Dix ans après la découverte du logiciel malveillant, le mystère règne encore sur les modalités précises de l’infection par Stuxnet des ordinateurs iraniens d'un site de recherche nucléaire ultra sécurisé. Mais on a quand même appris des choses intéressantes au fil des ans.
En septembre 2019, les journalistes Kim Zetter et Huib Modderkolk signent ainsi de nouvelles révélations. Après une longue enquête, les deux compères en arrivent à la conclusion suivante : une taupe a été recrutée en Iran par des espions néerlandais, à la demande de la CIA et du Mossad, l’un des services de renseignement israélien.
Vous le voyez, on est en plein roman d’espionnage. Mais ce n’est pas de la fiction, et tout cela n’a rien d’une blague. En 2010, le média israélien Debka faisait déjà état d’une rumeur, celle de l’exécution de plusieurs scientifiques et techniciens soupçonnés d’avoir aidé à propager Stuxnet. A l'époque, ce n'était qu'une rumeur, que Zetter et Modderkolk vont réussir à confirmer, du moins le scénario.
La taupe était en réalité un ingénieur néérlandais, basé en Iran, qui avait réussi à travailler sur le site de recherche iranien de Natanz. C’est lui qui a donné des informations clés pour aider les auteurs du malware à cibler précisément les centrifugeuses. C’est également cette taupe qui a permis la première dissémination de Stuxnet via une clé USB. Son nom? Erik van Sabben, a raconté finalement il y a quelques mois Huib Modderkolk, dans un long article dévoilant les derniers secrets de l'affaire.
Pour cet ingénieur, tout avait commencé en 2005. Celui à qui on prête un profil d’aventurier travaille dans la logistique d'un groupe de transport basé à Dubaï, une plateforme idéale pour des services de renseignement pour se projeter dans la région. Et ça ne manque pas : il est recruté par les services néerlandais, l’AIVD.

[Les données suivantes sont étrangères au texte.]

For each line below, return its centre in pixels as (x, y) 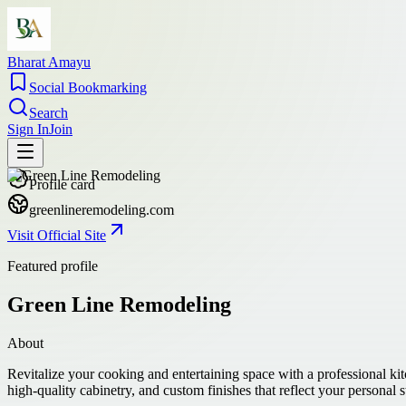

Dans l’affaire Stuxnet, Van Sabben a été chargé d’installer dans le complexe nucléaire iranien des pompes à eau. Sans trop de peine, il s'exécute et met en place ces fameuses pompes sur le site de Natanz dans le courant de l'année 2007. Puis, peu de temps après, l’ingénieur quitte précipitamment l’Iran. Quelques mois plus tard, le 16 janvier 2009, il meurt dans un accident de moto près de Dubaï, a priori un accident.
Que savaient exactement Van Sabben et le renseignement néerlandais sur la nature de ce cadeau empoisonné? Si l’ingénieur aurait été mis dans la confidence du but final de l’opération, saboter le programme nucléaire iranien, il n’aurait pas su que les pompes à eau dissimulaient un programme malveillant destiné à se propager une fois connecté au réseau informatique interne.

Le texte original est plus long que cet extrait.